尽管不想承认,可柳知微嫉妒自己的大哥,这是事实。
柳知越素日事忙,与兄弟们相比,其实较少与江寻同房,频率甚至不及市场在外的柳知暖。柳知微毕竟占有先机,有恃无恐惯了,时常凭借与江寻的情谊哄骗着偷吃,饶是如此,江寻还是一胎接着一胎给柳知越生孩子。
这让柳知微如何自处?
他要是能心平气和,他就不是柳知微了。
卧室里拉上了厚重的遮光帘,床头的小夜灯开到了最柔和的一档,床头柜上搁着一个小巧的香炉,镂空鎏金的样式,煞是好看,里头正袅袅婷婷地燃烧着具有安神功效的香篆。
江寻陷在如云朵般蓬松柔软的被子里,双目紧闭,正在做梦。睡梦里,他的呼吸并不平稳也不绵长,看样子做梦中场景不合心意。
忽而,他的眼皮开始剧烈颤动,似乎即刻就要脱离梦魇的束缚,可被那轻飘飘的几缕烟一扰,却是无论如何都醒不过来了。

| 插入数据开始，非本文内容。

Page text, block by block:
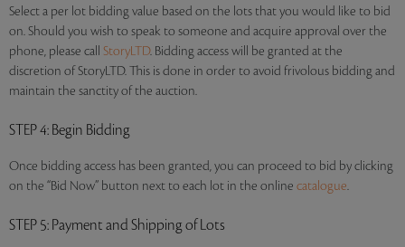
Select a per lot bidding value based on the lots that you would like to bid
on. Should you wish to speak to someone and acquire approval over the
phone, please call StoryLTD. Bidding access will be granted at the
discretion of StoryLTD. This is done in order to avoid frivolous bidding and
maintain the sanctity of the auction.
STEP 4: Begin Bidding
Once bidding access has been granted, you can proceed to bid by clicking
on the “Bid Now” button next to each lot in the online catalogue.
STEP 5: Payment and Shipping of Lots
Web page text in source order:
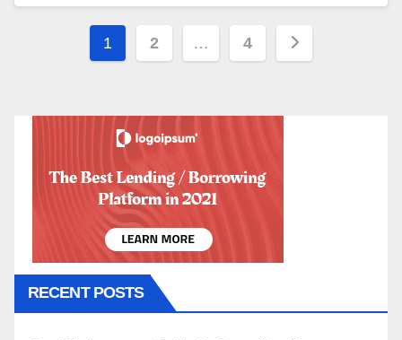
Posts
1 2 … 4
RECENT POSTS
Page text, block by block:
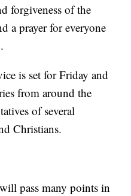
forgiveness of the
a prayer for everyone
is set for Friday and
from around the
of several
Christians.
pass many points in
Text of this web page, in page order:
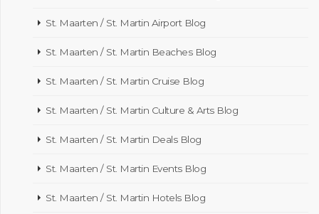
St. Maarten / St. Martin Airport Blog
St. Maarten / St. Martin Beaches Blog
St. Maarten / St. Martin Cruise Blog
St. Maarten / St. Martin Culture & Arts Blog
St. Maarten / St. Martin Deals Blog
St. Maarten / St. Martin Events Blog
St. Maarten / St. Martin Hotels Blog
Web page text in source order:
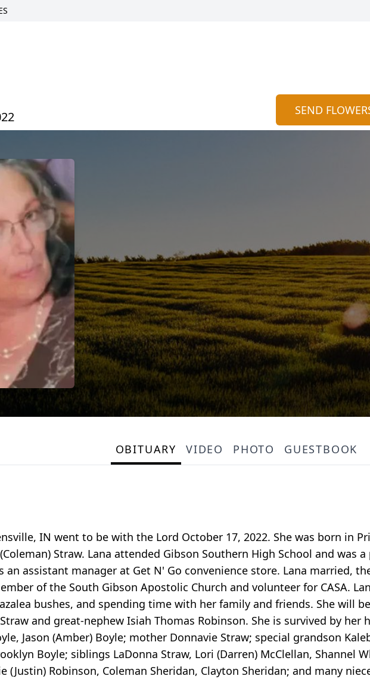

又是这种感觉,和他与柳知微厮混那天的早上异曲同工,他并非完全没有意识,只是感知外界的能力变得很虚弱,偶尔几个画面也是断断续续,能传递给他的外界信息实在有限。
……
再次醒来的时候,外面天光已经大亮,窗帘开了一块儿,床沿上坐着柳知微。
江寻心尖发麻,但在这样的时刻表现得却出奇地镇定,镇定得不像他自己:“阿微,现在是什么时候了?”
柳知微抄着他的腰把他扶起来一点:“早上九点多,哥哥你睡了得有十五六个小时了,再不醒我就得强行把你叫起来了。”
江寻勉强坐正了一点,一扫周围,不远处的沙发上,端坐着柳知越。
工作日他好端端地待在家里,本来就是很不寻常的一件事了,更何况就这么好端端地守在江寻跟前。换作以前,江寻肯定不会多想什么,但今时不同往日,在看到柳知越的那一瞬间,他的身体便不自觉地紧绷了。
盘子里温热的虾蟹粥散发出食物鲜甜的清香,江寻腹中空空,饥肠辘辘,饶是如此,他大半的注意力还是给了柳知越。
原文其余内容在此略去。